## Exercise:
Although the data below holds other lines too, output only those from the line with "pixels as [x, y]" up to and including the line with "Extended Summary [53, 959]", exactly as they appear.

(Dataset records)
Segment Open

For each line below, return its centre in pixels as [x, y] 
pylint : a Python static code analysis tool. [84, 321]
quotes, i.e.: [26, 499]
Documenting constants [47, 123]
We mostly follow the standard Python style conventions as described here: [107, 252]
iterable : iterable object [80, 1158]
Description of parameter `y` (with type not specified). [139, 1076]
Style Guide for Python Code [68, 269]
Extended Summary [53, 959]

Segment Closed
Segment Open

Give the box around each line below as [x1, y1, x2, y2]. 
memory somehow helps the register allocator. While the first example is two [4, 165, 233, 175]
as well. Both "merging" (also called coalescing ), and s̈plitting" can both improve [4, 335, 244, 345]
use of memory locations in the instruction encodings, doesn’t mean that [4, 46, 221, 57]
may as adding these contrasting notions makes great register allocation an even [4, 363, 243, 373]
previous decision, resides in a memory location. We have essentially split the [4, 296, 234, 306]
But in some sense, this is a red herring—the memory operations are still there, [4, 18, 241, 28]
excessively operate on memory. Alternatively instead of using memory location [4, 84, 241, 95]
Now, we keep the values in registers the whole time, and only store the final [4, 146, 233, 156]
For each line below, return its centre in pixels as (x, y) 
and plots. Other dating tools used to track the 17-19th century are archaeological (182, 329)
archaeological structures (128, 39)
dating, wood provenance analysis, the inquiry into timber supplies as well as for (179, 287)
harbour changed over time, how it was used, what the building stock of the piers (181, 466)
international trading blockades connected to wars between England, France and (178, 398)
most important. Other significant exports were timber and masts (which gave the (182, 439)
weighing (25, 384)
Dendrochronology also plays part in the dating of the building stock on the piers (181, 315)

Segment Closed

## Solved problem:
For each line below, return its centre in pixels as [x, y] 
pylint : a Python static code analysis tool. [84, 321]
quotes, i.e.: [26, 499]
Documenting constants [47, 123]
We mostly follow the standard Python style conventions as described here: [107, 252]
iterable : iterable object [80, 1158]
Description of parameter `y` (with type not specified). [139, 1076]
Style Guide for Python Code [68, 269]
Extended Summary [53, 959]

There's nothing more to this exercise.